This project leverages the Retrieval-Augmented Generation (RAG) approach to enhance the capability of language models by dynamically querying structured datasets. It enables the integration of live data from CSV files into the generative responses of a language model, making it ideal for applications requiring up-to-date information or context-specific data retrieval.
Future iterations will include support for .pdf, .docx, .epub file types.
Performs best when data is cleaned beforehand.
- Dynamic Dataset Loading: Automatically scans a specified folder for CSV files and loads them as datasets for querying.

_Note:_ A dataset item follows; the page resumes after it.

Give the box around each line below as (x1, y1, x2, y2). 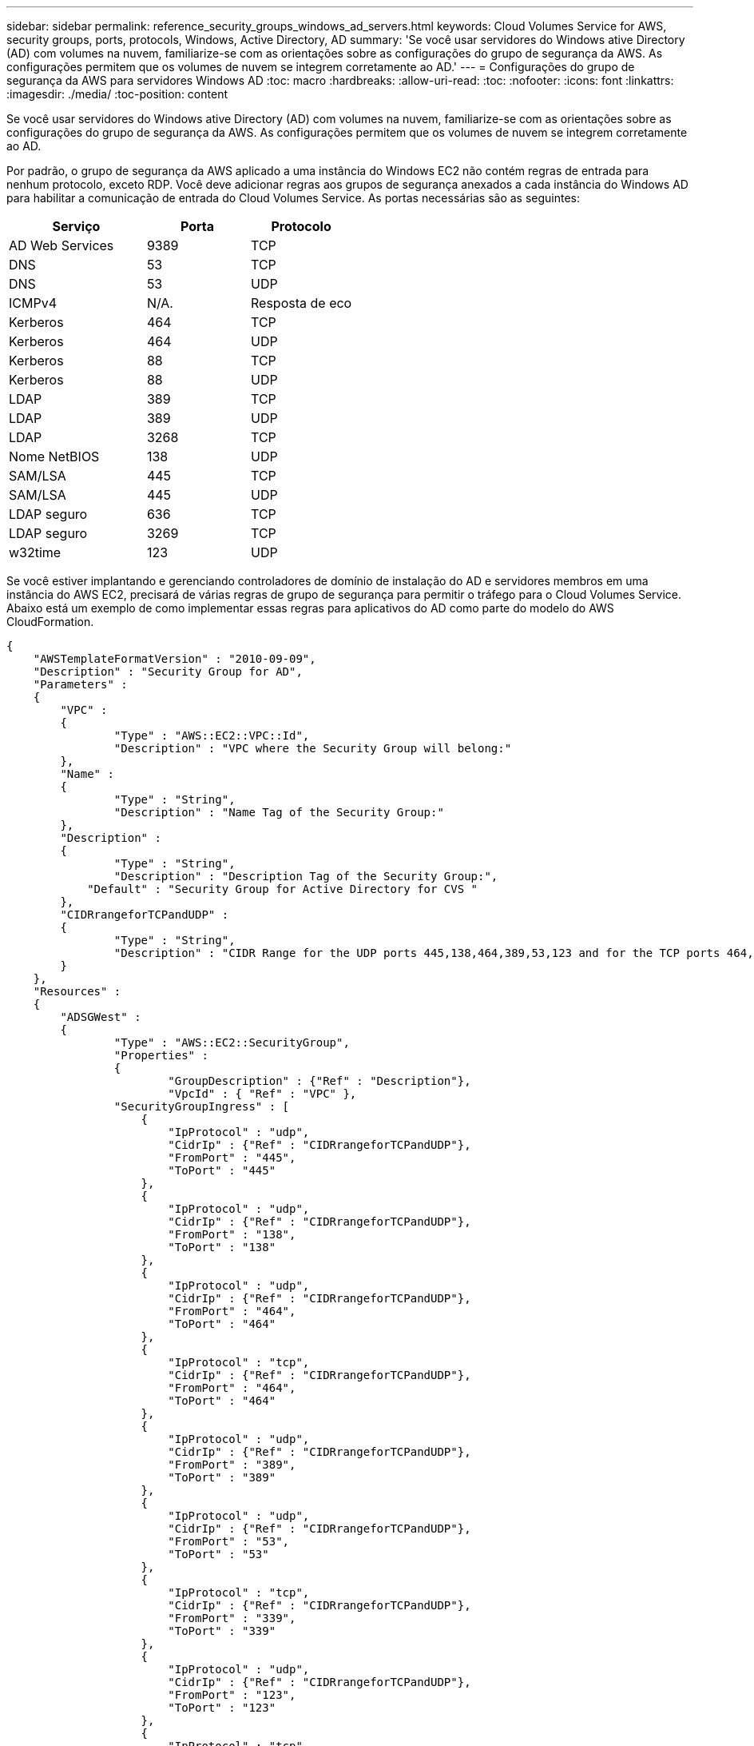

- Query Engine Integration: Utilizes the
PandasQueryEngine
for efficient data querying and retrieval based on user prompts. - Flexible Tool Support: Supports the integration of multiple query engines and tools, making it versatile for different data types and sources.
- RAG Approach: Enhances response generation by incorporating relevant data retrieved from the datasets into the language model's outputs.
- Python 3.9 or later
- OpenAI API Key
-
Clone the repository to your local machine:
git clone git@github.com:pxthxrv/pyagent.git
-
Navigate to the project directory:
cd your/path/py-agent
-
(Optional) Create and activate virtual environment
-
Install the required Python packages:
pip install -r requirements.txt
-
Set up your .env file with the necessary environment variables.
-
Place your CSV data files into the data folder.
-
Run the main script to start the interactive prompt:
python3 main.py
-
Follow the interactive prompts to enter your queries and receive pandas generated insights from your datasets.
Contributions to improve the project are welcome. Please follow these steps to contribute:
Fork the repository. Create a new branch for your feature (git checkout -b feature/AmazingFeature). Commit your changes (git commit -m 'Add some AmazingFeature'). Push to the branch (git push origin feature/AmazingFeature). Open a pull request.